Keep your JSON structures simple yet comprehensive, focusing on the essential fields needed for your use case to avoid LLM prompt overloading.
Include realistic examples (using JsonObjectExample) that precisely match your schema to guide extraction, especially for ambiguous or specialized data formats.
Provide detailed descriptions for your JsonObjectConcept that specify exactly what structured data to extract and how fields should be interpreted.
For complex JSON objects, use nested dictionaries or class hierarchies to organize related fields logically.
Enable justifications (using add_justifications=True) when interpretation rationale is important, especially for extractions that involve judgment or qualitative assessment, such as sentiment analysis (positive/negative), priority assignment (high/medium/low), or data categorization where the LLM must make interpretive decisions rather than extract explicit facts.
Enable references (using add_references=True) when you need to verify the document source of extracted values for compliance or verification purposes. This is especially valuable when the LLM is not just directly extracting explicit text, but also interpreting or inferring information from context. For example, in legal document analysis where traceability of information is essential for auditing or validation, references help track both explicit statements and the implicit information the model has derived from them.
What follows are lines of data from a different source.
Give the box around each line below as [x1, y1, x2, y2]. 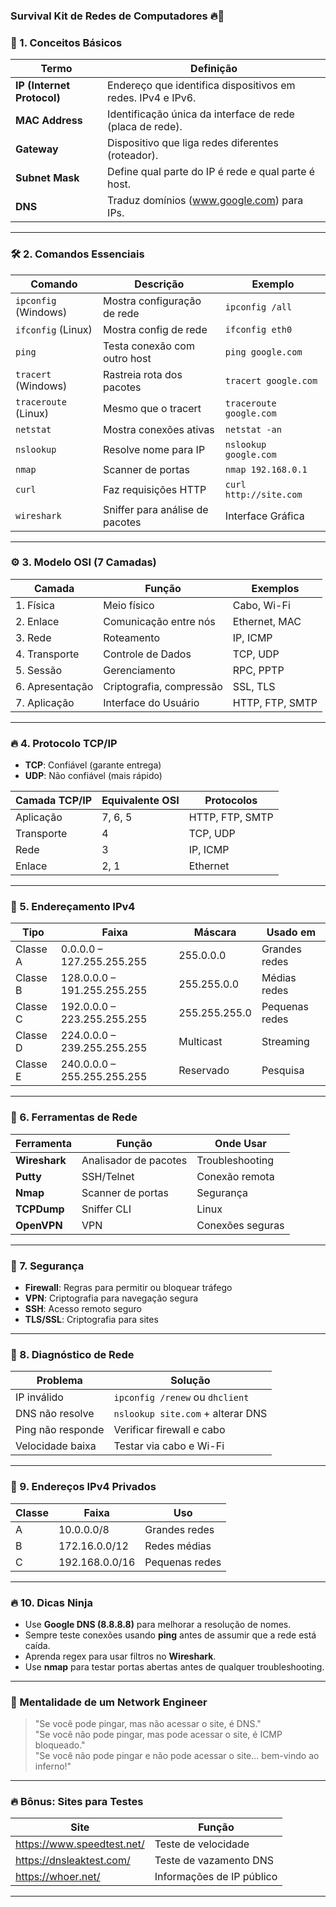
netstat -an [224, 424, 282, 435]
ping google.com [224, 346, 303, 358]
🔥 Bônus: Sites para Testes [10, 1795, 144, 1809]
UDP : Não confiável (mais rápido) [24, 770, 163, 782]
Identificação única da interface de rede [107, 107, 295, 121]
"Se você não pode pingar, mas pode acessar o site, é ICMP [34, 1729, 283, 1741]
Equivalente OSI [101, 794, 180, 808]
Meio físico [103, 598, 155, 612]
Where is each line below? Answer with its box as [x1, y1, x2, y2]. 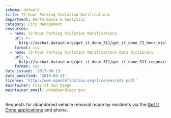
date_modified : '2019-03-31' [5, 73, 67, 78]
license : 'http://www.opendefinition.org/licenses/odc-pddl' [5, 78, 138, 83]
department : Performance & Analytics [5, 17, 85, 22]
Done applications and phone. [5, 107, 68, 113]
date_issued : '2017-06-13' [5, 69, 63, 74]
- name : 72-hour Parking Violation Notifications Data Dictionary [10, 50, 154, 55]
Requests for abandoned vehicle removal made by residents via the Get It [5, 101, 159, 107]
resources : [5, 26, 28, 31]
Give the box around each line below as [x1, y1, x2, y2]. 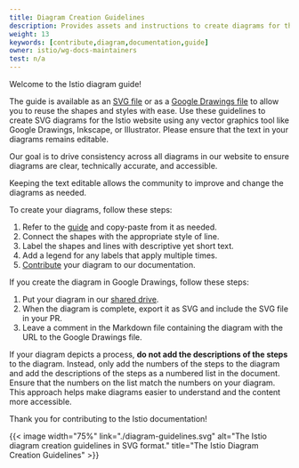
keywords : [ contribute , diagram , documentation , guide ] [9, 37, 209, 47]
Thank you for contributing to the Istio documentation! [9, 414, 207, 424]
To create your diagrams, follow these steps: [9, 205, 173, 214]
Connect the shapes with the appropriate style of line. [21, 231, 220, 241]
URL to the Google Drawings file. [21, 332, 142, 343]
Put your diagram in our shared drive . [21, 295, 159, 304]
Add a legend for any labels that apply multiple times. [21, 250, 218, 261]
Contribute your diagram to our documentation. [21, 260, 196, 270]
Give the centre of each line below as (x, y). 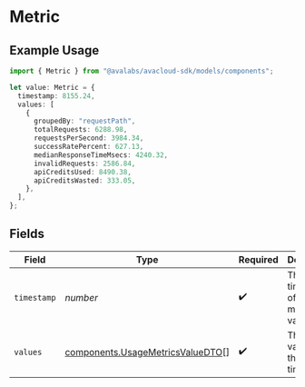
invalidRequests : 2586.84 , (84, 164)
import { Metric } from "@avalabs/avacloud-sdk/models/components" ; (142, 71)
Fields (27, 234)
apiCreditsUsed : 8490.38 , (82, 172)
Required (258, 259)
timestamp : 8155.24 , (56, 96)
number (81, 297)
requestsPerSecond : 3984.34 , (89, 138)
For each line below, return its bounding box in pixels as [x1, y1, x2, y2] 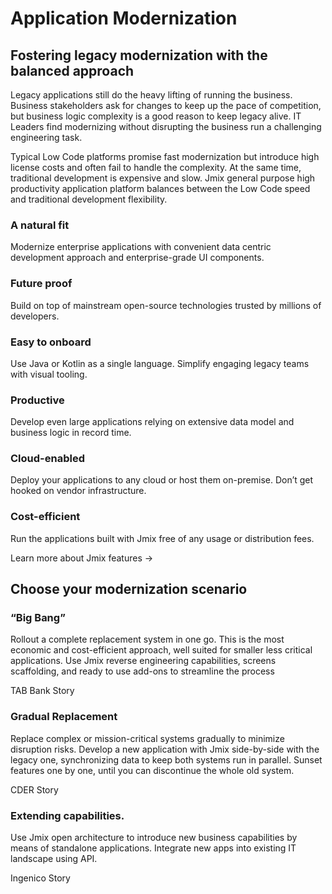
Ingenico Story [10, 872, 71, 884]
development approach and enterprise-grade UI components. [10, 252, 265, 264]
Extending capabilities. [10, 808, 125, 822]
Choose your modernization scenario [10, 581, 248, 598]
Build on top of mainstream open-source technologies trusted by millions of [10, 299, 322, 311]
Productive [10, 393, 65, 407]
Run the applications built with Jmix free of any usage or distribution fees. [10, 532, 315, 544]
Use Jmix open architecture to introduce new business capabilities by [10, 832, 298, 844]
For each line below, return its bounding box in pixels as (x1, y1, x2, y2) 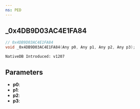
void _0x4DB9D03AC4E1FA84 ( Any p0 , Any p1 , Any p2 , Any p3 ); (5, 45, 136, 50)
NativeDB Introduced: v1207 (5, 54, 65, 59)
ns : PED (5, 7, 22, 13)
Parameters (5, 68, 43, 77)
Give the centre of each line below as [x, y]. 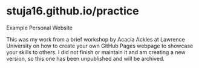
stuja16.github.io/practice [73, 11]
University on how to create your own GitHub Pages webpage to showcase [100, 46]
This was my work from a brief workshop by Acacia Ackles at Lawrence [96, 39]
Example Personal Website [39, 28]
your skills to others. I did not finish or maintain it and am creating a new [96, 52]
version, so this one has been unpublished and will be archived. [85, 58]
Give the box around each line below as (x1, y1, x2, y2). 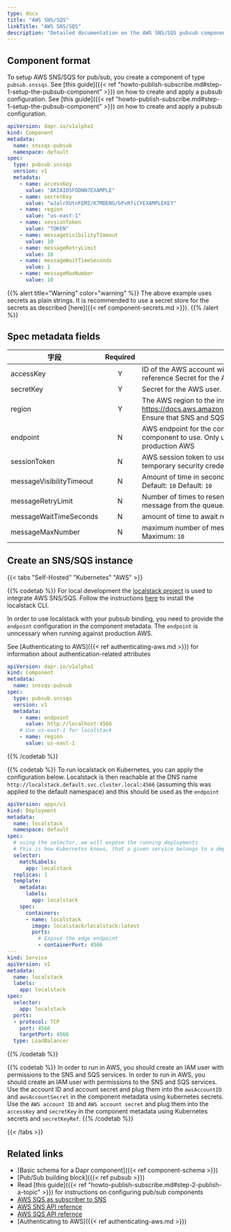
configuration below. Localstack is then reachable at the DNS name (7, 772, 198, 781)
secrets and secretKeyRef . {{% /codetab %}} (7, 1114, 134, 1123)
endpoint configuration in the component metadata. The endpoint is (7, 622, 198, 630)
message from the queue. (142, 500, 225, 510)
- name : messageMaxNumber (19, 270, 94, 277)
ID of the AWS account (142, 364, 215, 374)
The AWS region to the (142, 395, 215, 405)
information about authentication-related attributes (7, 650, 151, 658)
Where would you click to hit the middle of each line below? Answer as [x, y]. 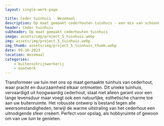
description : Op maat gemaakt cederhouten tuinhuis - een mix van [74, 23]
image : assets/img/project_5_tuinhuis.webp [50, 37]
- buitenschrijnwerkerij [39, 64]
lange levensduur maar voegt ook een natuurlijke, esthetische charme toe [79, 98]
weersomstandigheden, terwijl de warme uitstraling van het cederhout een [80, 108]
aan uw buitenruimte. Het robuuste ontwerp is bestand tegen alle [70, 103]
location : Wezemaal [25, 55]
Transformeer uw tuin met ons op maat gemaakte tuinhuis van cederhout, [79, 82]
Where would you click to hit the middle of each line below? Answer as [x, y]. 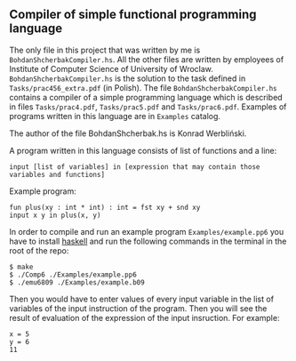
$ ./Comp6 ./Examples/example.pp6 [73, 275]
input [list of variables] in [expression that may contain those [135, 167]
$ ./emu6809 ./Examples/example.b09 [77, 282]
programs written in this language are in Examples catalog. [115, 116]
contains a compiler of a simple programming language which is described [146, 97]
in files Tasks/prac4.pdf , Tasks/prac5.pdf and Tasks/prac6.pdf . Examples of [148, 107]
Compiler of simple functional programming [133, 15]
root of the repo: [39, 250]
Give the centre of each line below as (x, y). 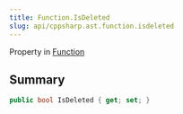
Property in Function (47, 51)
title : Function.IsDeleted (60, 18)
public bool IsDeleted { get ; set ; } (80, 101)
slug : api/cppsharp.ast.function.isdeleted (92, 26)
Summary (37, 79)
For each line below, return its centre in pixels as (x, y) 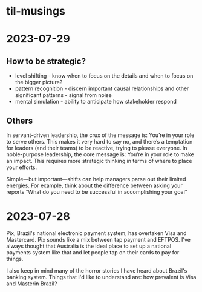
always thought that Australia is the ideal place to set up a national (89, 246)
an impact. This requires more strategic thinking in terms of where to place (99, 161)
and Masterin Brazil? (32, 284)
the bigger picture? (39, 82)
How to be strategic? (46, 61)
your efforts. (22, 167)
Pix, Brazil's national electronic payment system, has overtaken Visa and (96, 233)
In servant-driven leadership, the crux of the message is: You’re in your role (100, 135)
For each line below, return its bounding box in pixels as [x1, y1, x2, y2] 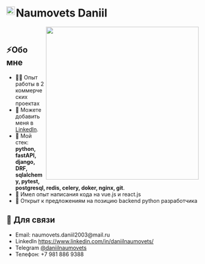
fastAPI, [15, 152, 37, 159]
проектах [15, 100, 40, 107]
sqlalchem [15, 171, 43, 178]
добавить [15, 112, 40, 120]
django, [15, 158, 35, 165]
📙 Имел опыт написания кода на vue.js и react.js [15, 190, 142, 198]
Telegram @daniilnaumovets [15, 244, 87, 251]
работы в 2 [15, 80, 45, 87]
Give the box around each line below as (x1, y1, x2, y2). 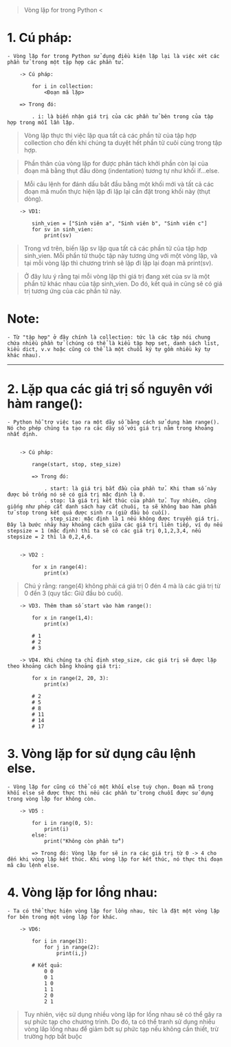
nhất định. (7, 430, 38, 437)
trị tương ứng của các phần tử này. (23, 286, 122, 295)
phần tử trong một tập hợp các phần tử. (7, 59, 125, 66)
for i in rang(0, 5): (32, 819, 94, 826)
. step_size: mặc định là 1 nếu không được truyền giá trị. (43, 515, 220, 522)
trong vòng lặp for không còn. (7, 795, 97, 802)
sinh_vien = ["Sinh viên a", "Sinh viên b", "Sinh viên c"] (32, 220, 208, 227)
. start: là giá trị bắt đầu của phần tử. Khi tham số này (43, 485, 217, 492)
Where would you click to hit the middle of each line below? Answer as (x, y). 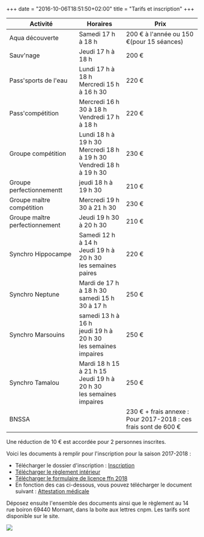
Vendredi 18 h (99, 165)
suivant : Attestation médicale (52, 491)
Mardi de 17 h (99, 283)
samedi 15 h (97, 298)
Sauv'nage (25, 55)
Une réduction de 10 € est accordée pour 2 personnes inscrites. (86, 442)
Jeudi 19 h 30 (99, 217)
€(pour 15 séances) (155, 42)
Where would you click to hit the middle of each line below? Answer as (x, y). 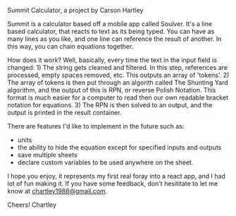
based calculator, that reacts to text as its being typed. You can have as (111, 31)
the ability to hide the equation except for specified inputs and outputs (119, 147)
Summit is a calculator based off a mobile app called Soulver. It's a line (110, 24)
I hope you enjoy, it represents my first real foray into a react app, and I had (116, 176)
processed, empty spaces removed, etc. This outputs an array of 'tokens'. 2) (118, 75)
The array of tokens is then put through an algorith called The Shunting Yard (118, 83)
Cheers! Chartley (32, 205)
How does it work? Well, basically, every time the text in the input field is (112, 60)
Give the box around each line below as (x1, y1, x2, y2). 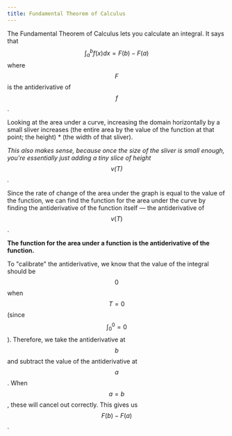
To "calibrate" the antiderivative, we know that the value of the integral (7, 260, 210, 268)
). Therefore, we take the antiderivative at (7, 335, 126, 344)
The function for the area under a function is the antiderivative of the (7, 239, 210, 248)
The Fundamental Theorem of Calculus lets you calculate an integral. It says (7, 29, 224, 38)
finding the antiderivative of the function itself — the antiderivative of (7, 204, 205, 212)
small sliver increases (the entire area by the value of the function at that (7, 126, 215, 134)
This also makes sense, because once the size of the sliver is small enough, (7, 147, 225, 155)
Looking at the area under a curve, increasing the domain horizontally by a (7, 118, 220, 127)
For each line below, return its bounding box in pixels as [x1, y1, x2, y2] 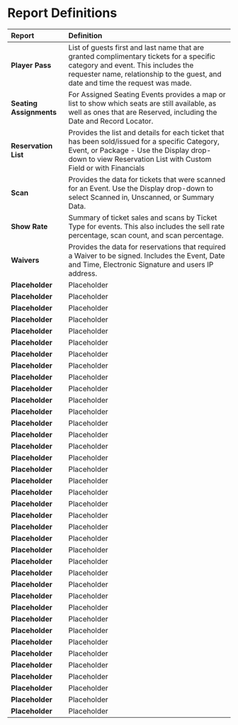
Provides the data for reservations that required [68, 242, 227, 252]
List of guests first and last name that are [68, 43, 204, 52]
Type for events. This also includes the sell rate [68, 221, 225, 231]
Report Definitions [7, 5, 118, 21]
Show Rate [11, 221, 48, 231]
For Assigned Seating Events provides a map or [68, 89, 226, 99]
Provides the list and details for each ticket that [68, 128, 225, 137]
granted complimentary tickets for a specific [68, 51, 216, 61]
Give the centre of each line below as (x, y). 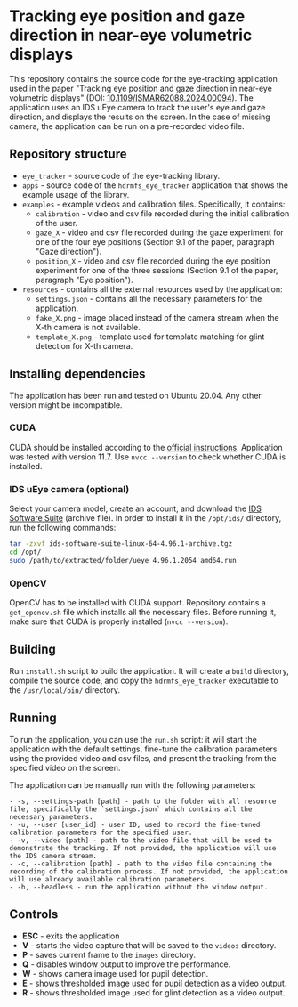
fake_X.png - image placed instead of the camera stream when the (157, 317)
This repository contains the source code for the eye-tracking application (143, 78)
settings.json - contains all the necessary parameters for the (149, 298)
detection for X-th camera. (84, 345)
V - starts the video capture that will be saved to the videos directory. (149, 945)
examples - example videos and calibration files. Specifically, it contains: (153, 204)
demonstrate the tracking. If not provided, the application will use (143, 848)
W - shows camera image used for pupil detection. (115, 973)
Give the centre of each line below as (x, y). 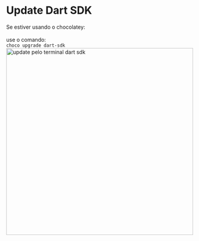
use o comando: (26, 39)
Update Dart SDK (49, 10)
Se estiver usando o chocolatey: (46, 27)
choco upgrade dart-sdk (36, 45)
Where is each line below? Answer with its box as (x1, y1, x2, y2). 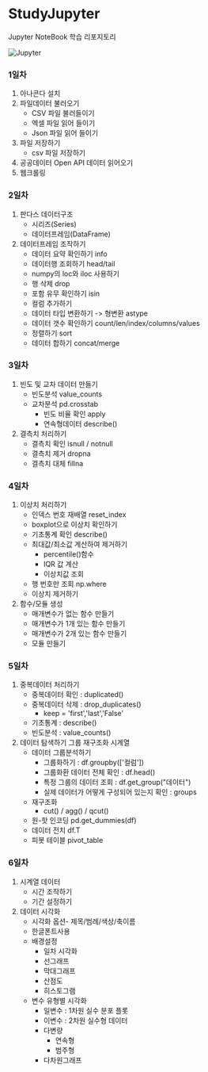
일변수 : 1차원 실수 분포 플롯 (43, 1005, 129, 1015)
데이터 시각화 (19, 906, 61, 916)
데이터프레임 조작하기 (19, 239, 86, 248)
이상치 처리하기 (19, 500, 67, 510)
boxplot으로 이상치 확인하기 (31, 520, 118, 530)
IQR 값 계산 (43, 560, 79, 569)
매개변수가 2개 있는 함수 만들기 (31, 629, 127, 638)
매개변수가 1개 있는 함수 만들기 (31, 619, 126, 629)
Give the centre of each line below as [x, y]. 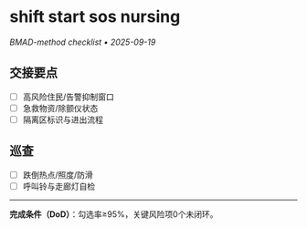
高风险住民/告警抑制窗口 [68, 97]
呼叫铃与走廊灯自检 [59, 186]
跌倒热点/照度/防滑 [58, 174]
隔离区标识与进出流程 [63, 119]
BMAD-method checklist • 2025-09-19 [83, 42]
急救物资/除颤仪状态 [60, 108]
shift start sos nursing [95, 17]
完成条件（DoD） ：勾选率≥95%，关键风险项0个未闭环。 [114, 214]
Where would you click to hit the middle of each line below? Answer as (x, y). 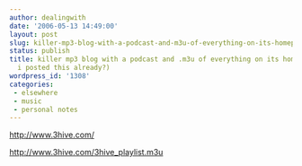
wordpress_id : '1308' (50, 76)
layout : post (34, 34)
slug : (19, 43)
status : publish (40, 51)
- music (27, 101)
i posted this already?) (64, 68)
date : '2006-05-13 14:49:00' (64, 26)
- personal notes (45, 109)
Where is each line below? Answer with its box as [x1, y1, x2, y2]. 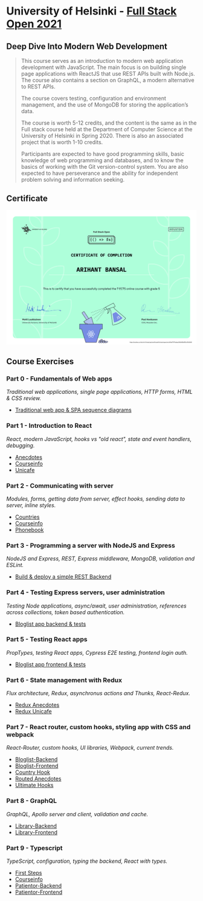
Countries [14, 513, 40, 520]
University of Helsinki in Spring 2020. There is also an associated [21, 132, 184, 139]
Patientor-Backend [14, 882, 62, 890]
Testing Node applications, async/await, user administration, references [6, 602, 187, 609]
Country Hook [14, 768, 50, 776]
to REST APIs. [21, 83, 56, 90]
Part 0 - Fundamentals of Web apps [6, 374, 113, 382]
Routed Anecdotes [14, 775, 62, 782]
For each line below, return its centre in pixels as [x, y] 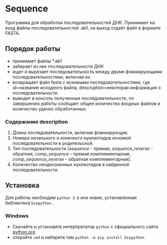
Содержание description [37, 121]
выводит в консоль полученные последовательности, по [73, 98]
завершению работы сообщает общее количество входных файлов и [86, 103]
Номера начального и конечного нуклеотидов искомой [72, 138]
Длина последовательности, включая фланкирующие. [70, 132]
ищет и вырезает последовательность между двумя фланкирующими [87, 71]
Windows [17, 215]
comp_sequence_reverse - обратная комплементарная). [72, 159]
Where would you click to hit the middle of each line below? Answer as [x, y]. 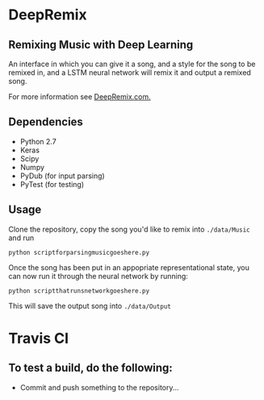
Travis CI [39, 338]
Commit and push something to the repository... [99, 387]
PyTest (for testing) [52, 184]
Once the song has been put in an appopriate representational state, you [129, 267]
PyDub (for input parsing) [62, 176]
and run [21, 237]
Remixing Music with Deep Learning [101, 45]
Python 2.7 [38, 141]
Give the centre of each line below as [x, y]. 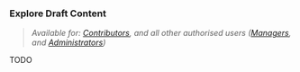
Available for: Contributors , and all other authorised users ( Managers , [161, 33]
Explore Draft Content [58, 13]
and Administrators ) [68, 42]
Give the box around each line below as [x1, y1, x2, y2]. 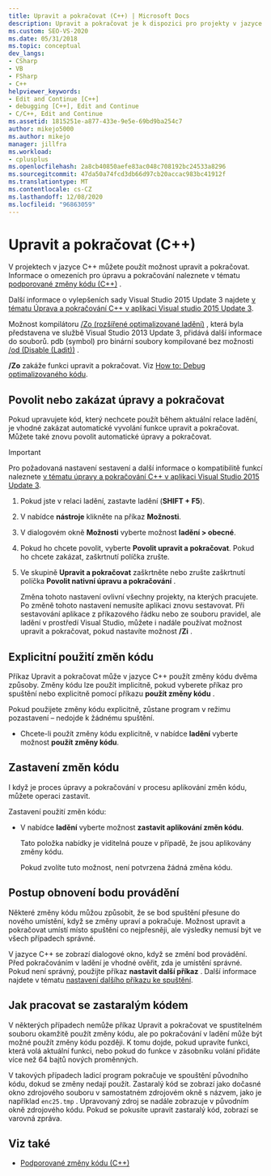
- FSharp [8, 72, 38, 80]
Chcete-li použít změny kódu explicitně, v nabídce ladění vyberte [19, 729, 239, 739]
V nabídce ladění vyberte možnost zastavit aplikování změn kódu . [19, 822, 244, 832]
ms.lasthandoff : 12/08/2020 [8, 192, 104, 201]
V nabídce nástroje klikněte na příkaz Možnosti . [19, 512, 182, 521]
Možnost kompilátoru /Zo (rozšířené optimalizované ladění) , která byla [8, 320, 244, 329]
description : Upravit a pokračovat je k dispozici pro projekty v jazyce [8, 19, 263, 28]
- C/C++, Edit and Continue [8, 110, 104, 118]

Use singular_occurrence=True when you expect exactly one instance of the structured data in the document (e.g., a single product specification, one patient medical record, or a unique customer complaint). This is useful for documents with a clear singular focus. Conversely, omit this parameter (False is the default) when you need to extract multiple instances of the same structure from a document, such as multiple product listings in a catalog, several patient records in a hospital report, or various customer complaints in a feedback compilation.